::: Data supplied :::

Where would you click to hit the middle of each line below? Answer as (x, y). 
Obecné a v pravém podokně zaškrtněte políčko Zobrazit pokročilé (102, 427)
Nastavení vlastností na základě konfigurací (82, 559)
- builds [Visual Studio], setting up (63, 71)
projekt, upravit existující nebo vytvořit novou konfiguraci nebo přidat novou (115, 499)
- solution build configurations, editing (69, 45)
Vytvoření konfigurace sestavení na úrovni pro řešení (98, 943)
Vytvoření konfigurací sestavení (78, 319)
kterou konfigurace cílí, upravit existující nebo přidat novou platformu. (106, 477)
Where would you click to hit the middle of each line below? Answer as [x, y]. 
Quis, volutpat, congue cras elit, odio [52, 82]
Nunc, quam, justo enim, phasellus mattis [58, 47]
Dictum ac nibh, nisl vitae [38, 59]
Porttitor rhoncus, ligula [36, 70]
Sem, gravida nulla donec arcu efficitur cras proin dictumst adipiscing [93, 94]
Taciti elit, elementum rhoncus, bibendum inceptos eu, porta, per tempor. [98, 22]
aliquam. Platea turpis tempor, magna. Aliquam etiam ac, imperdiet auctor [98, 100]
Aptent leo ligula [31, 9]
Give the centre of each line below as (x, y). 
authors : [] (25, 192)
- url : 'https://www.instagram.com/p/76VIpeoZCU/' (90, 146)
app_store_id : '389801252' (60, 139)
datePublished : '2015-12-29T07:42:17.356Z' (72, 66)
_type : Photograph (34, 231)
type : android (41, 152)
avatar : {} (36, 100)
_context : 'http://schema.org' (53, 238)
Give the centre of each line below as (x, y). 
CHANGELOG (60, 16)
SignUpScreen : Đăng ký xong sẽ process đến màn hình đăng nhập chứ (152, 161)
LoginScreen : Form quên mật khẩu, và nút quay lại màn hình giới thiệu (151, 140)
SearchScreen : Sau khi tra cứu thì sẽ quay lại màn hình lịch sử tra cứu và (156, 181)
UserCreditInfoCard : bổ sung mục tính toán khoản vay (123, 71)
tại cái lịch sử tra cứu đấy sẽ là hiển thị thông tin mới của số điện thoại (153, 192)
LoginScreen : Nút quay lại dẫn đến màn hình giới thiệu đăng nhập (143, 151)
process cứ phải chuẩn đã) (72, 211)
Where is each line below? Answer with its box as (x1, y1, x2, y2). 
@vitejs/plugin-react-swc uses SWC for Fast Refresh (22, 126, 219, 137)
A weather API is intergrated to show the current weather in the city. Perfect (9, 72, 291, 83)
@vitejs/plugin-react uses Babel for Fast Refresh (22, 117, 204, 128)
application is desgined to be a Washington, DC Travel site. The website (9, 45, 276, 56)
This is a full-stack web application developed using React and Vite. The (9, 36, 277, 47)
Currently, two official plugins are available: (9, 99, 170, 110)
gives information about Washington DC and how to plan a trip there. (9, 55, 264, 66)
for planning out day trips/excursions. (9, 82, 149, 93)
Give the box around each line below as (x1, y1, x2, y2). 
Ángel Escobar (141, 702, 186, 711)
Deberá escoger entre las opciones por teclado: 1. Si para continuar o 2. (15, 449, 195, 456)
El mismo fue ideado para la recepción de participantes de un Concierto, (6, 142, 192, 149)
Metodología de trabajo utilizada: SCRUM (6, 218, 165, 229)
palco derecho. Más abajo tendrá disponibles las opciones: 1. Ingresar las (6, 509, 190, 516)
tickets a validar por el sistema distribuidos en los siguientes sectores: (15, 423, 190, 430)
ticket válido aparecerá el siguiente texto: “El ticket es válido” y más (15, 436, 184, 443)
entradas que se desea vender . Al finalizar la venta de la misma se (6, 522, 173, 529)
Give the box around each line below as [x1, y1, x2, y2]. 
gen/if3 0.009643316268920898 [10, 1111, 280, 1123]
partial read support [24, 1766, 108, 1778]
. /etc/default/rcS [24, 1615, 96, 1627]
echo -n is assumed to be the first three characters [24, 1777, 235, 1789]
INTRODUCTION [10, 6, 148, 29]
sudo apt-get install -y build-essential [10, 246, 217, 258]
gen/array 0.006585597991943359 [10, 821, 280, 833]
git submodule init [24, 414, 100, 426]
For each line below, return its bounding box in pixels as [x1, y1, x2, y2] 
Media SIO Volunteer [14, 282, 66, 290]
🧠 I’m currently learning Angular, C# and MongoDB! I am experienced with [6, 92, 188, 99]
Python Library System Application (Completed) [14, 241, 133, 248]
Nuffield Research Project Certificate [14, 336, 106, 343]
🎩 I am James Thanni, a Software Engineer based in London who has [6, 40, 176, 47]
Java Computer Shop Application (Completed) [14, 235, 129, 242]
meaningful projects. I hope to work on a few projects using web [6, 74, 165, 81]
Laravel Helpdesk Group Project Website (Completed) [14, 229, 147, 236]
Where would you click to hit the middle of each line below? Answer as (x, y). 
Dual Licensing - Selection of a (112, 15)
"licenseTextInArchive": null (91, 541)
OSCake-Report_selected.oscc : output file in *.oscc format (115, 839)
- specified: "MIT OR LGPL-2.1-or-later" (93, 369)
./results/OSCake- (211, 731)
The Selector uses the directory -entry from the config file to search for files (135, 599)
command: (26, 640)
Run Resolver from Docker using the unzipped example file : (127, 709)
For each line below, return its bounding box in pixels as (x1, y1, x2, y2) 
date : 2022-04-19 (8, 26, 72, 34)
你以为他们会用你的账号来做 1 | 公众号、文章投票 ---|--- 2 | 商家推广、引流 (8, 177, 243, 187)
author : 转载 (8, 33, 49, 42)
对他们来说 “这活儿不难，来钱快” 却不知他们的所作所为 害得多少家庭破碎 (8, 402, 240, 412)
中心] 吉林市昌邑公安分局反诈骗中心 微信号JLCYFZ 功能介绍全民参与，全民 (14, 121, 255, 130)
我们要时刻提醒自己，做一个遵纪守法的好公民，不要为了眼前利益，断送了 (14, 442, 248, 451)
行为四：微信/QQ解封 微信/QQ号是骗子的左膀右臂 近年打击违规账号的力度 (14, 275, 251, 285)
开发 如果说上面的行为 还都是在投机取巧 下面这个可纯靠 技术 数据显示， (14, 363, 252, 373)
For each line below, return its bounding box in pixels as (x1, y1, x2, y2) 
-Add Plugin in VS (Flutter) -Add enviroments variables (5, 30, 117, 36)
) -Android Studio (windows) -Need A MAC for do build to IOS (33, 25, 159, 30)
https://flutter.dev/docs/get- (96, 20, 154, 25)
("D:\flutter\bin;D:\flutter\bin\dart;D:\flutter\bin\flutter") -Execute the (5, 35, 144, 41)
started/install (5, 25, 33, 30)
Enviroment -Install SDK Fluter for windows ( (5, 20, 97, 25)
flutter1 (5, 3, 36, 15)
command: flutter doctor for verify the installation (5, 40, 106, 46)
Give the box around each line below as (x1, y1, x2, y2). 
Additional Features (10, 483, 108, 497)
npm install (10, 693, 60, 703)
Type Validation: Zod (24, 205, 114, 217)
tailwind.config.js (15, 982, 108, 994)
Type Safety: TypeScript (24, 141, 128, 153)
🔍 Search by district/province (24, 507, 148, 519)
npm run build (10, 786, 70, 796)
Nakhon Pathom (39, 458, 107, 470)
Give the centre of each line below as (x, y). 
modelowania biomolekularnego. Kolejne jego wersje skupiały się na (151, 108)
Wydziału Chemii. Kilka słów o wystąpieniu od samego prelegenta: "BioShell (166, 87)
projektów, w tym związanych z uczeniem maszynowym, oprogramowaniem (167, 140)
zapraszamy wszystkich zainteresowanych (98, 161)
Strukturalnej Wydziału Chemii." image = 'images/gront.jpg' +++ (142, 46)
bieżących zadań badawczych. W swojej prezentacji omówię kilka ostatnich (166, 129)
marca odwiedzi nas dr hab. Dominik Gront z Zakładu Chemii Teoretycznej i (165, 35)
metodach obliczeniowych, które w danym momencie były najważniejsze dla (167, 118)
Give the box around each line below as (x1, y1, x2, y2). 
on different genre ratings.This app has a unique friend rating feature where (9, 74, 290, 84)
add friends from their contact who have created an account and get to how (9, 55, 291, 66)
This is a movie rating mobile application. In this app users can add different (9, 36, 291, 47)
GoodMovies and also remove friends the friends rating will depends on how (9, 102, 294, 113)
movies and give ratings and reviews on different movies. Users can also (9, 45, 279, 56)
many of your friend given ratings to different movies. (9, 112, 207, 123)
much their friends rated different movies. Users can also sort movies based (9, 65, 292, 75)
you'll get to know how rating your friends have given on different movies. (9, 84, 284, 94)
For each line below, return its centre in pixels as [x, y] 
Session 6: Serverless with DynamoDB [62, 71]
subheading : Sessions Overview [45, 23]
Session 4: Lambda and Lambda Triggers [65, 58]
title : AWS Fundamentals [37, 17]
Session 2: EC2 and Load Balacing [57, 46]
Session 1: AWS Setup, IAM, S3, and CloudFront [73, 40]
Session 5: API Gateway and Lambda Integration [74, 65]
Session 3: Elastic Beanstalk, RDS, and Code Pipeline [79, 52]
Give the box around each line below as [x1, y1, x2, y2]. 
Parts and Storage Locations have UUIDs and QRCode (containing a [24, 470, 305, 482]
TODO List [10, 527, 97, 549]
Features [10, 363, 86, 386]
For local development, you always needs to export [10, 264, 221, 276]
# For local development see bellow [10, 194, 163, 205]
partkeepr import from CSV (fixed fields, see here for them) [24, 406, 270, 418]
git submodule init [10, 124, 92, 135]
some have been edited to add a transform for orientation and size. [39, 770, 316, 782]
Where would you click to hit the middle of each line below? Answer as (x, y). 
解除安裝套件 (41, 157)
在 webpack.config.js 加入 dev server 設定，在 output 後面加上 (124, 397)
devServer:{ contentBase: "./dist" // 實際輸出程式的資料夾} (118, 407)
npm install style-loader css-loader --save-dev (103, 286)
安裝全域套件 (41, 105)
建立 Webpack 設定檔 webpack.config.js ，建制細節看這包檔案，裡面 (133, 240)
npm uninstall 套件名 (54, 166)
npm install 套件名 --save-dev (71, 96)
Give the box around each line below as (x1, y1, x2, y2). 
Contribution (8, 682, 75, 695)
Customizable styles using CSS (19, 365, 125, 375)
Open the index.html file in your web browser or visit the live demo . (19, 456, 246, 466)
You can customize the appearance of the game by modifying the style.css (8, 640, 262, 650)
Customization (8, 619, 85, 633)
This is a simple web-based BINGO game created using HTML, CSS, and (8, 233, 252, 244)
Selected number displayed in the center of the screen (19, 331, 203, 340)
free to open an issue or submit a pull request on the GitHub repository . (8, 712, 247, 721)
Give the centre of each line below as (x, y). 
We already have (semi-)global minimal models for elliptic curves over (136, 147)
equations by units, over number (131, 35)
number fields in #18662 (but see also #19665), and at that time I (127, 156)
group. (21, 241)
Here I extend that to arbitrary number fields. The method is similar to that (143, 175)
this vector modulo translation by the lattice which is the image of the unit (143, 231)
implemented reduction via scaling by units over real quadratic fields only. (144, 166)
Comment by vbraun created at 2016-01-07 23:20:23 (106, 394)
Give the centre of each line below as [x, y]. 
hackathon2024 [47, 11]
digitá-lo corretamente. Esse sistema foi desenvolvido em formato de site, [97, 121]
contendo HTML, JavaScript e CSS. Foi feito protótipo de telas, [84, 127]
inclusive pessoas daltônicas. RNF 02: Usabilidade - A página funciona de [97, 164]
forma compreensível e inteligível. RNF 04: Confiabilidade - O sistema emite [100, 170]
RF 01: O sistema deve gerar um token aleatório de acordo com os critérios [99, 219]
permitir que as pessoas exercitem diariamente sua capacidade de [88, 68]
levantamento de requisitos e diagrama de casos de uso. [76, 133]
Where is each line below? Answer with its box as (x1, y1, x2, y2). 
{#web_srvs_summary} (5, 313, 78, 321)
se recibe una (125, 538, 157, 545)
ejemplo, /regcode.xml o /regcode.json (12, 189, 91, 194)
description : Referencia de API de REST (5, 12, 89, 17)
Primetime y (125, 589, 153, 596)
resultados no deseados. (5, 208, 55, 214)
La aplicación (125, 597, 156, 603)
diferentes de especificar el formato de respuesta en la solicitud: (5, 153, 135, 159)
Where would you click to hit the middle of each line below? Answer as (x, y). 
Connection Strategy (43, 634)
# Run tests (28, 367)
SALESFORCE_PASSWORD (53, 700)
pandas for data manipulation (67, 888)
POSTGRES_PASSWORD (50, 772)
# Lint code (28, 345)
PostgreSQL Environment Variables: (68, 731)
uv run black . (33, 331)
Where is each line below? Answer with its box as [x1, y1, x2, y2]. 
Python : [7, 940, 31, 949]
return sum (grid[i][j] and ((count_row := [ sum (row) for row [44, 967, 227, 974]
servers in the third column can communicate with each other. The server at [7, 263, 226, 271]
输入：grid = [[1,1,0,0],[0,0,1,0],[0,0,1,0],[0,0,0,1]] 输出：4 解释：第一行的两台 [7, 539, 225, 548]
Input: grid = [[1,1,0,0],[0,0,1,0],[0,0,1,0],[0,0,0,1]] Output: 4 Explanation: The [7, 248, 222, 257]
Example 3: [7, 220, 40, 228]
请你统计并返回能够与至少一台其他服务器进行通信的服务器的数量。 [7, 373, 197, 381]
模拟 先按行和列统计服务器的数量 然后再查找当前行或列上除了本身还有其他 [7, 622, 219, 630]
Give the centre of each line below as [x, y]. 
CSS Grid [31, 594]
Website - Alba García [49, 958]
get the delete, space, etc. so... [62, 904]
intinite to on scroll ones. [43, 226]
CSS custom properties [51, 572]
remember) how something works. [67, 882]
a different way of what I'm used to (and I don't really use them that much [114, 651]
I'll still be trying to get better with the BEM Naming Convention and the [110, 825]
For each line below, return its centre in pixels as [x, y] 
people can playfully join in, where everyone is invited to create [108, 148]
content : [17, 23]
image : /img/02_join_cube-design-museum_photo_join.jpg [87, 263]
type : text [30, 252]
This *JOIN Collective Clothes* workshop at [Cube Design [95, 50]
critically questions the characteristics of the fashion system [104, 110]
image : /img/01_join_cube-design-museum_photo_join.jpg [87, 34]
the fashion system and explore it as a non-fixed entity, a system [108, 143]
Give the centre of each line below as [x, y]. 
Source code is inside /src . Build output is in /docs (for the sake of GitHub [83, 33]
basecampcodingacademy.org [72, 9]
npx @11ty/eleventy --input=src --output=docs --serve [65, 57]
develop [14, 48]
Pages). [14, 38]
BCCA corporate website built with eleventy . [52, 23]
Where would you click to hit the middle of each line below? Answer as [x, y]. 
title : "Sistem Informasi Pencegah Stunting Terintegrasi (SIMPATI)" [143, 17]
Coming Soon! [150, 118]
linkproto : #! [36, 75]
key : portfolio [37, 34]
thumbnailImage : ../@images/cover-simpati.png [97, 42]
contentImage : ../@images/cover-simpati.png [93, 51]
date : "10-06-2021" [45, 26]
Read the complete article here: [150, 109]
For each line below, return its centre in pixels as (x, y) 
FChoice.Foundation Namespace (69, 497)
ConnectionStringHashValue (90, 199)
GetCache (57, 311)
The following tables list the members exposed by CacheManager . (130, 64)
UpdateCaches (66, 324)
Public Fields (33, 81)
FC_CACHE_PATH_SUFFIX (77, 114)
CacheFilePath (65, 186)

:::

Brief: Using the records above, copy each line that contains "much".

Your response:
much their friends rated different movies. Users can also sort movies based (9, 65, 292, 75)
a different way of what I'm used to (and I don't really use them that much [114, 651]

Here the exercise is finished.